▶ DESCRIPTION OF THE TASK: When you reach the line containing "Rigidbody Movement.playerRigidbody (126, 94)", begin copying exactly, and keep going through the last line of the records below, copying nothing before it.
*** RECORDED INFORMATION Section Begins ***
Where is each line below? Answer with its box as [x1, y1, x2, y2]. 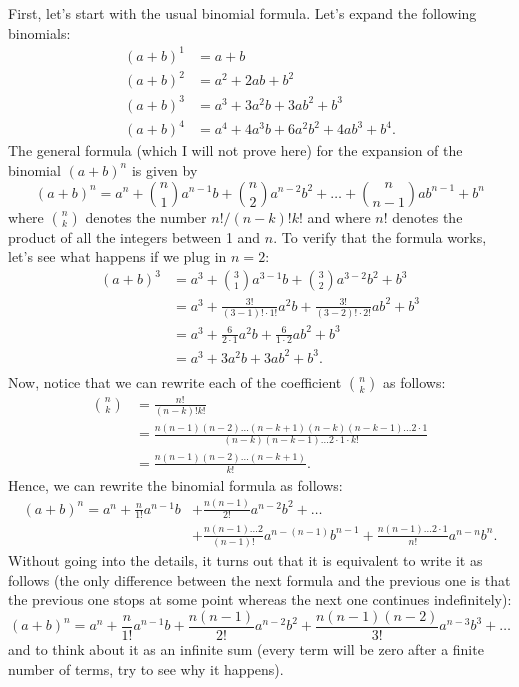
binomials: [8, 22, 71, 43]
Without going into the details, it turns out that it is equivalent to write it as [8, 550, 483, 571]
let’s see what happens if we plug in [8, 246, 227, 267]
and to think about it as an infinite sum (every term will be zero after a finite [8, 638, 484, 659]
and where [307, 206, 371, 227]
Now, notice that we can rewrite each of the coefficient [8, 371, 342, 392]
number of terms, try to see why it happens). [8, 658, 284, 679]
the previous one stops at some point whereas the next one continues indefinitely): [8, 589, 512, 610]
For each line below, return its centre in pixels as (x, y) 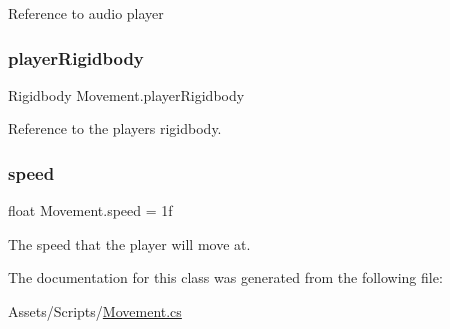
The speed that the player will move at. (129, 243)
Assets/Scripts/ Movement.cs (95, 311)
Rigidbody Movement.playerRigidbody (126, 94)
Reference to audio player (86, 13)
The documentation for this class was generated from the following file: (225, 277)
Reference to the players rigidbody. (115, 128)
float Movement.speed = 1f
*** RECORDED INFORMATION Section Ends ***
▶ RESPONSE FOR THIS EXERCISE:
Rigidbody Movement.playerRigidbody (126, 94)
Reference to audio player (86, 13)
The documentation for this class was generated from the following file: (225, 277)
Reference to the players rigidbody. (115, 128)
float Movement.speed = 1f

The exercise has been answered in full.